_Materials provided_
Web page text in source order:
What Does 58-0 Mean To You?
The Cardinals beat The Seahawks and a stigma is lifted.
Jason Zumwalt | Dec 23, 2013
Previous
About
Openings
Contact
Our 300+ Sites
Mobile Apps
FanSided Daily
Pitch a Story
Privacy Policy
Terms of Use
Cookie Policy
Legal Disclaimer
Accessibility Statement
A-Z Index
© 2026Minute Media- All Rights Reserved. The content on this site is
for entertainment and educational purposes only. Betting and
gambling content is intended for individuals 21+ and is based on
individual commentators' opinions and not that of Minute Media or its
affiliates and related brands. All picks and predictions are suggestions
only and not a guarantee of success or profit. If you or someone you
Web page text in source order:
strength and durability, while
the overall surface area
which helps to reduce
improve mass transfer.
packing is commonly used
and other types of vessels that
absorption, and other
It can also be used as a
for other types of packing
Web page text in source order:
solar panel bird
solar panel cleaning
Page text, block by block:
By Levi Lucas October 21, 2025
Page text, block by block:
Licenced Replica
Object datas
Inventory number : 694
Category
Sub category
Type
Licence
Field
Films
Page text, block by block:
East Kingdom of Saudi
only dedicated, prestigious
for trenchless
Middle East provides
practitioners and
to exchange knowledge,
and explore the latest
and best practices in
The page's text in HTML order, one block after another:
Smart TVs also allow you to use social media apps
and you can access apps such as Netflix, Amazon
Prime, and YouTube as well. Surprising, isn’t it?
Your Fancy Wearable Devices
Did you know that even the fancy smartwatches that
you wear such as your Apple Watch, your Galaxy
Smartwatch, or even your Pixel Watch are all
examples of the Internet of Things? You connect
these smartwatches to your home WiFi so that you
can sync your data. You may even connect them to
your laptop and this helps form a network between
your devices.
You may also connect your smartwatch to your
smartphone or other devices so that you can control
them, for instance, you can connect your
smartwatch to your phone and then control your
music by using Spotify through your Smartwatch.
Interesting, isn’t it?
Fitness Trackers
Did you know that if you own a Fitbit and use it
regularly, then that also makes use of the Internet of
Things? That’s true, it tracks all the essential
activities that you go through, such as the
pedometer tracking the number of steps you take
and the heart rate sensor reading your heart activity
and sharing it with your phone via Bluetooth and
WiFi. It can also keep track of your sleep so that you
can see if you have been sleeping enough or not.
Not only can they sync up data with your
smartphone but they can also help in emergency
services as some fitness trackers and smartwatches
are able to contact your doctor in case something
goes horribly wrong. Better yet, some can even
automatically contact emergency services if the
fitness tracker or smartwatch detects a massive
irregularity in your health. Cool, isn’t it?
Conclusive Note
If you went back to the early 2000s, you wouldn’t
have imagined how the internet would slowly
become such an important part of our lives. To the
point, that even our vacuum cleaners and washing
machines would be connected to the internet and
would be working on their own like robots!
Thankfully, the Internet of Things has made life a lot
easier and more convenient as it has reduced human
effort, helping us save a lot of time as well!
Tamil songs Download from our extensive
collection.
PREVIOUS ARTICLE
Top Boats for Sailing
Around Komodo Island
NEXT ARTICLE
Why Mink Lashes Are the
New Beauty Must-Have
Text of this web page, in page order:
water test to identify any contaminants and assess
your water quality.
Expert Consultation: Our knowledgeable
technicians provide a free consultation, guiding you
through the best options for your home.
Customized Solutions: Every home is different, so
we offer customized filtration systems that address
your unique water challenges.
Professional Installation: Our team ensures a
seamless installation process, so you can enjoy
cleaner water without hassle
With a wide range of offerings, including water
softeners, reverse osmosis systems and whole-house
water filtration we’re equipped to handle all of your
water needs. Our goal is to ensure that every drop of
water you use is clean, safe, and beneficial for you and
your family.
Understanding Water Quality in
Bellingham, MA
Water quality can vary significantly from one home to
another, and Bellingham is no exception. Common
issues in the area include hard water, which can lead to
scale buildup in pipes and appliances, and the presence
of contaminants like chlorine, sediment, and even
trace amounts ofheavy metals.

_Problem to work on_
From the material above, set down exactly the lines starting at the one with "Privacy Policy" and ending at the one with "The page's text", end lines included.

_Expected answer_
Privacy Policy
Terms of Use
Cookie Policy
Legal Disclaimer
Accessibility Statement
A-Z Index
© 2026Minute Media- All Rights Reserved. The content on this site is
for entertainment and educational purposes only. Betting and
gambling content is intended for individuals 21+ and is based on
individual commentators' opinions and not that of Minute Media or its
affiliates and related brands. All picks and predictions are suggestions
only and not a guarantee of success or profit. If you or someone you
Web page text in source order:
strength and durability, while
the overall surface area
which helps to reduce
improve mass transfer.
packing is commonly used
and other types of vessels that
absorption, and other
It can also be used as a
for other types of packing
Web page text in source order:
solar panel bird
solar panel cleaning
Page text, block by block:
By Levi Lucas October 21, 2025
Page text, block by block:
Licenced Replica
Object datas
Inventory number : 694
Category
Sub category
Type
Licence
Field
Films
Page text, block by block:
East Kingdom of Saudi
only dedicated, prestigious
for trenchless
Middle East provides
practitioners and
to exchange knowledge,
and explore the latest
and best practices in
The page's text in HTML order, one block after another:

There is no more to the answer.